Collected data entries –
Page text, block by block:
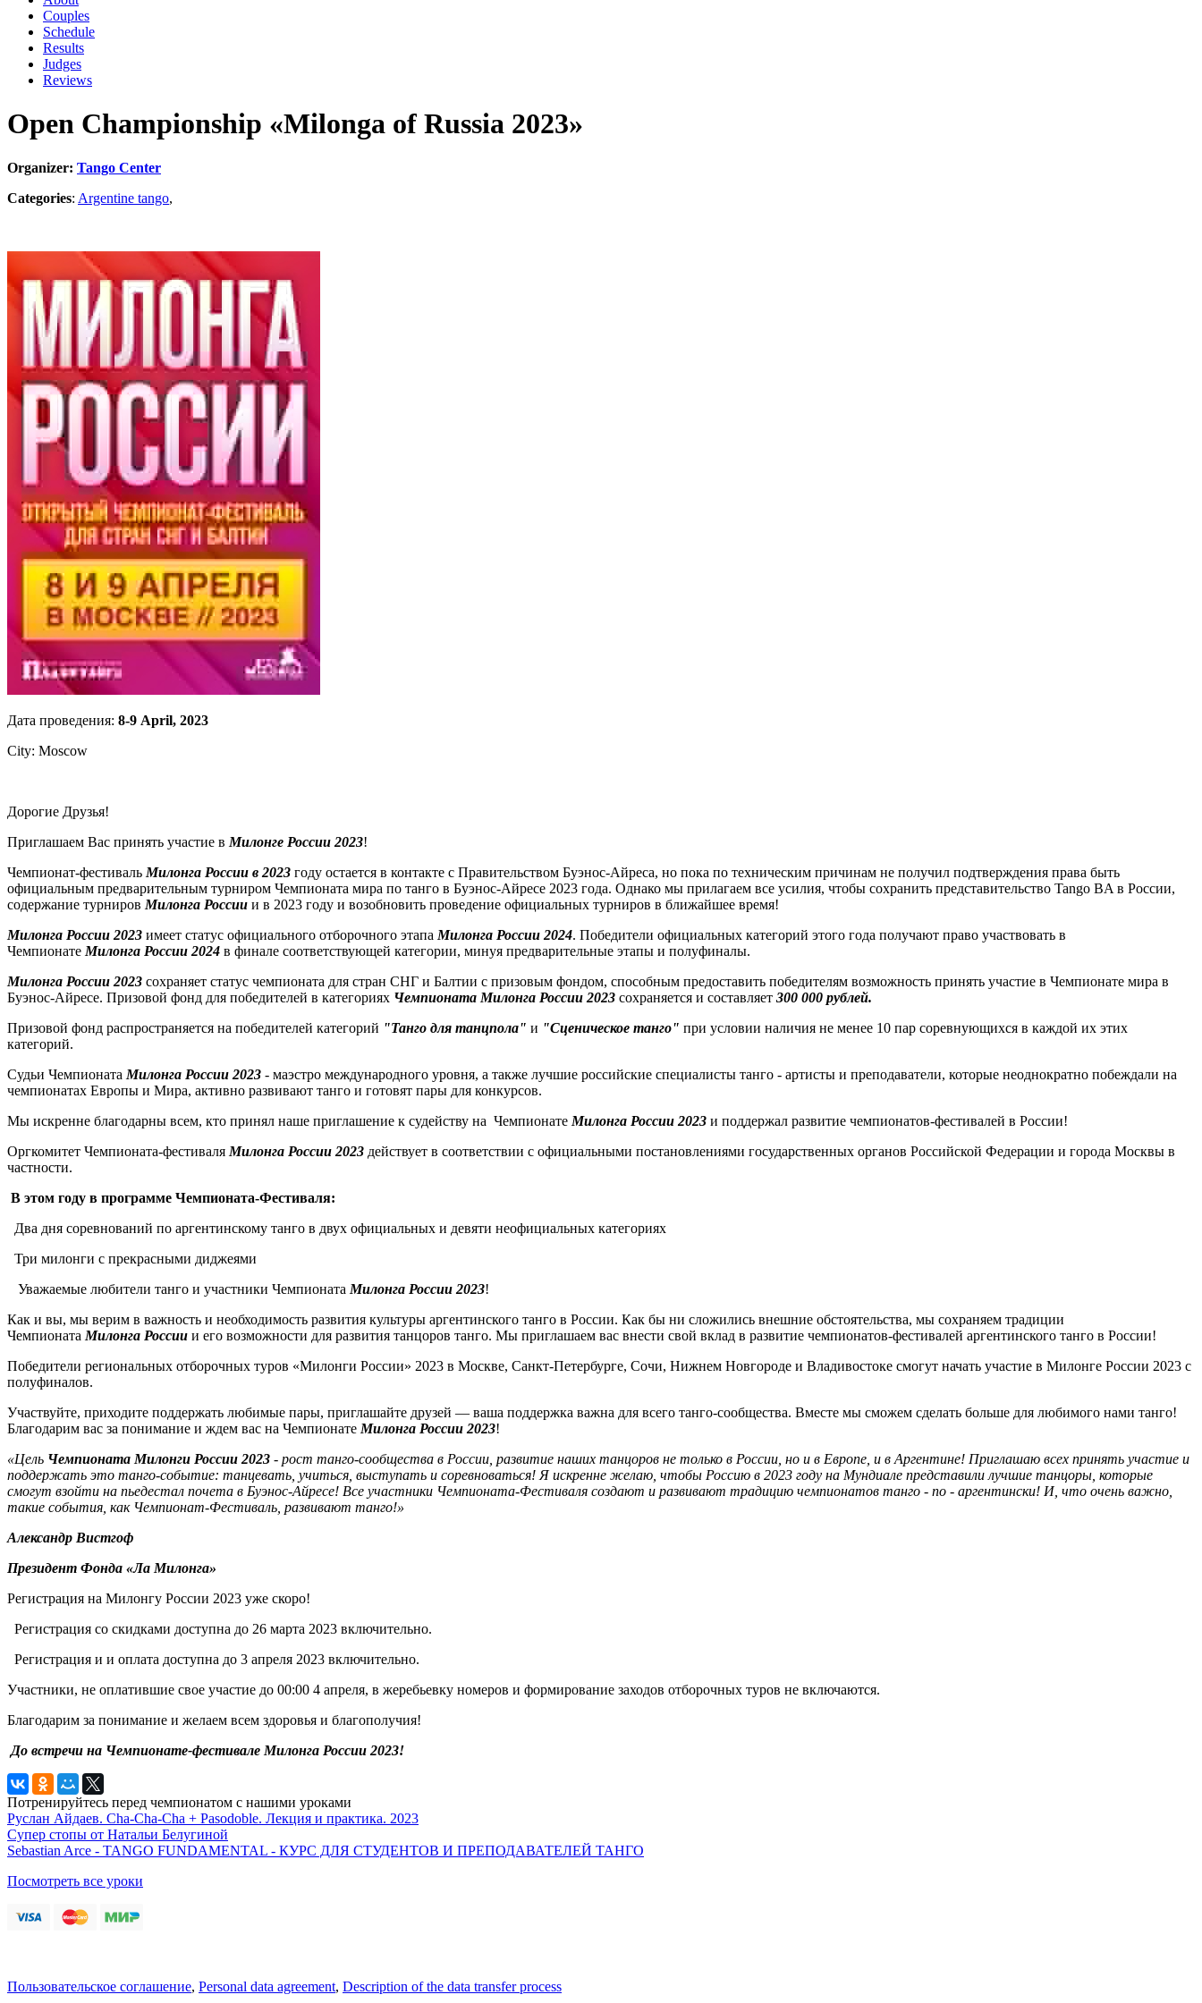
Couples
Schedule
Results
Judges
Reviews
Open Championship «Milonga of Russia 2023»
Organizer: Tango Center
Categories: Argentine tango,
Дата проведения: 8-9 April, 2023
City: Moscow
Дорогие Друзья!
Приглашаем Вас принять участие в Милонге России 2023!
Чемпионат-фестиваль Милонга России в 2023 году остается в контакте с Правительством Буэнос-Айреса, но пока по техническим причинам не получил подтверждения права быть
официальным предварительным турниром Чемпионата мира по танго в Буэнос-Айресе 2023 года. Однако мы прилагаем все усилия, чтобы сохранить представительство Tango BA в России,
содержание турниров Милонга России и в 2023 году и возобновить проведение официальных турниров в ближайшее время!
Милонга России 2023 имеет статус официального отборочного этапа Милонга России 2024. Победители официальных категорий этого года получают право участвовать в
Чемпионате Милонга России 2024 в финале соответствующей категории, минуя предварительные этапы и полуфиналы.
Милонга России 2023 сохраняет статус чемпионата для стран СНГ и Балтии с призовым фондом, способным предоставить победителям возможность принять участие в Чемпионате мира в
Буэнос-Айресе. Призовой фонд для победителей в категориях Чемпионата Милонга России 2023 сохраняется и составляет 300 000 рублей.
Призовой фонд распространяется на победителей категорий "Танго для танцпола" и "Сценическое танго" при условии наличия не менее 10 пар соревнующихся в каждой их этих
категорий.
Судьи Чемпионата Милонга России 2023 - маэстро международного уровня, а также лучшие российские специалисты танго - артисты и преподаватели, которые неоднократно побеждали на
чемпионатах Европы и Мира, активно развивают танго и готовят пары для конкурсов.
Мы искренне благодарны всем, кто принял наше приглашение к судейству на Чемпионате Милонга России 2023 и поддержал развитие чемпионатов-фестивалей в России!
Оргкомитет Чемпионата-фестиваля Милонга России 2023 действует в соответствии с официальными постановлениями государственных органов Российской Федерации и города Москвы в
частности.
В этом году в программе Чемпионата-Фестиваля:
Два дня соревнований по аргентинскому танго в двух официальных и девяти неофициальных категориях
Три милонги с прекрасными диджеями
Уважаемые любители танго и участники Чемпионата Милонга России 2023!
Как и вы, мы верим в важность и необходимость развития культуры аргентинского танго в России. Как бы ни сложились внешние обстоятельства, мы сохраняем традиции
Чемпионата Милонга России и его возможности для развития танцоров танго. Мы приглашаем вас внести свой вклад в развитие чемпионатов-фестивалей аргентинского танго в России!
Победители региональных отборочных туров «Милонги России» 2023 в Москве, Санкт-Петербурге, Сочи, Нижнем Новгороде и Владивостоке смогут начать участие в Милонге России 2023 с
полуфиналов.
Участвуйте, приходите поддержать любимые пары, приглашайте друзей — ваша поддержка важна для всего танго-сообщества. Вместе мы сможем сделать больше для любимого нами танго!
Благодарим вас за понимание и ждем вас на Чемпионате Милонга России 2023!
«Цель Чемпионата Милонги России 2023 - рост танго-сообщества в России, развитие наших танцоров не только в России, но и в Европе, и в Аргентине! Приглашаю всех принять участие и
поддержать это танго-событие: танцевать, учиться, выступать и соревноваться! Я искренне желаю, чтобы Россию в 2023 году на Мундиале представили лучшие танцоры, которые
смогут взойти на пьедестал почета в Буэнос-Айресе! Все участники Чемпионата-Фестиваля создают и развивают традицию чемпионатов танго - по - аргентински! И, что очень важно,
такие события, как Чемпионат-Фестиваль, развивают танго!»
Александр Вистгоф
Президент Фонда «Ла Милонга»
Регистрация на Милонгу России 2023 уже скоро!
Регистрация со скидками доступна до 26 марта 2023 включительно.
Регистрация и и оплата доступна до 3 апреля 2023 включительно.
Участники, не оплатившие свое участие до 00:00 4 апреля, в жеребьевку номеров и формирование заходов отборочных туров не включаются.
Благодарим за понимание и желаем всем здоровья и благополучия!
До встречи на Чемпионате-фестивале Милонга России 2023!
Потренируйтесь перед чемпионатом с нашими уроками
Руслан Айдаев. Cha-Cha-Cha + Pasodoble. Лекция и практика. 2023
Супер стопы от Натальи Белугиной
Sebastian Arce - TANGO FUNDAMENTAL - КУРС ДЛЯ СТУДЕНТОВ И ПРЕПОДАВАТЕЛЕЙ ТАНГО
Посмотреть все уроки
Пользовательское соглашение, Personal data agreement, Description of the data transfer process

WORK REQUIRED –
Only the line containing "Участники, не оплатившие" and the lines after it, up to and including the last line of the data, should appear in the answer, exactly as written.

EXERCISE ANSWER –
Участники, не оплатившие свое участие до 00:00 4 апреля, в жеребьевку номеров и формирование заходов отборочных туров не включаются.
Благодарим за понимание и желаем всем здоровья и благополучия!
До встречи на Чемпионате-фестивале Милонга России 2023!
Потренируйтесь перед чемпионатом с нашими уроками
Руслан Айдаев. Cha-Cha-Cha + Pasodoble. Лекция и практика. 2023
Супер стопы от Натальи Белугиной
Sebastian Arce - TANGO FUNDAMENTAL - КУРС ДЛЯ СТУДЕНТОВ И ПРЕПОДАВАТЕЛЕЙ ТАНГО
Посмотреть все уроки
Пользовательское соглашение, Personal data agreement, Description of the data transfer process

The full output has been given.